- _AIM OF THE TASK_: The data below should be copied out exactly, with its pictures omitted.

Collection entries

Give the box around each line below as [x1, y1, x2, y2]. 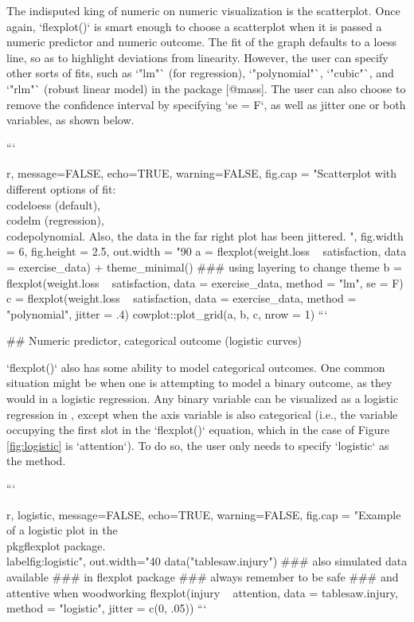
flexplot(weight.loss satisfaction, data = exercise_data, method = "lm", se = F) [6, 274, 404, 291]
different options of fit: [6, 180, 116, 197]
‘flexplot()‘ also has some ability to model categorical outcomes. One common [6, 358, 385, 375]
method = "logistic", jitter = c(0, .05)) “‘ [6, 600, 207, 616]
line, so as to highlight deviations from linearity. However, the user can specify [6, 49, 389, 65]
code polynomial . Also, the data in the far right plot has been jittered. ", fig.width [6, 227, 404, 244]
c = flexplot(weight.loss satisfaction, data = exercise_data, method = [6, 290, 357, 307]
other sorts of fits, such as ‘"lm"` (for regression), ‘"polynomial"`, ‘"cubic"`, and [6, 65, 394, 81]

- _YOUR RESPONSE_:
Give the box around each line below as [x1, y1, x2, y2]. 
flexplot(weight.loss satisfaction, data = exercise_data, method = "lm", se = F) [6, 274, 404, 291]
different options of fit: [6, 180, 116, 197]
‘flexplot()‘ also has some ability to model categorical outcomes. One common [6, 358, 385, 375]
method = "logistic", jitter = c(0, .05)) “‘ [6, 600, 207, 616]
line, so as to highlight deviations from linearity. However, the user can specify [6, 49, 389, 65]
code polynomial . Also, the data in the far right plot has been jittered. ", fig.width [6, 227, 404, 244]
c = flexplot(weight.loss satisfaction, data = exercise_data, method = [6, 290, 357, 307]
other sorts of fits, such as ‘"lm"` (for regression), ‘"polynomial"`, ‘"cubic"`, and [6, 65, 394, 81]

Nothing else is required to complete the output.